A patient with unilateral tibial aplasia and accessory scrotum: a pure coincidence or nonfortuitous association?

Zoran Gucev  1 Marco CastoriVelibor TasicNada PopjordanovaArijeta Hasani
Affiliations
Case Reports

A patient with unilateral tibial aplasia and accessory scrotum: a pure coincidence or nonfortuitous association?

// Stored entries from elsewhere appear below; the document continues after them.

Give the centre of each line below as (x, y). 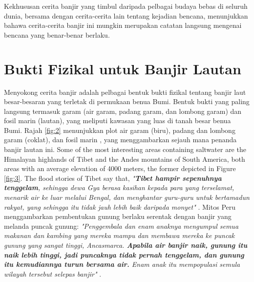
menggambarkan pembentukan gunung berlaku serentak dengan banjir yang (118, 216)
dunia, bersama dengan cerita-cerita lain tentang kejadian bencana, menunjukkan (126, 15)
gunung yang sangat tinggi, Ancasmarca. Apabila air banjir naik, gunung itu (126, 245)
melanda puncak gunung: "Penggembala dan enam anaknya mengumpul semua (121, 226)
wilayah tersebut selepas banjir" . (53, 273)
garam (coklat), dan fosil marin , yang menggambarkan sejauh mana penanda (120, 140)
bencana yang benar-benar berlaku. (57, 34)
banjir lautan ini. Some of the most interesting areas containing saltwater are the (125, 149)

Zoran Gucev et al. Case Rep Med. 2010.

Abstract

Tibial aplasia is an uncommon lower limb malformation that can occur isolated or be part of a more complex malformation pattern. We describe a 9-year-old boy born after uneventful pregnancy and delivery. Family history was negative for maternal diabetes and other malformations. The patient presented with left tibial aplasia and homolateral prexial foot polydactyly. He also displayed enamel dysplasia and bifid scotum with cryptorchidism. Literature review failed to identify a significant syndromic association between lower limb defects of the tibial type and the genital anomalies reported here. The combination of tibial aplasia with midline genital malformations further supports the hypothesis that the tibial ray development mirrors the morphogenetic process of the radial structures. Accordingly, the malformation pattern observed in the present patient may be pathogenetically explained by an insult occurring during late blastogenesis.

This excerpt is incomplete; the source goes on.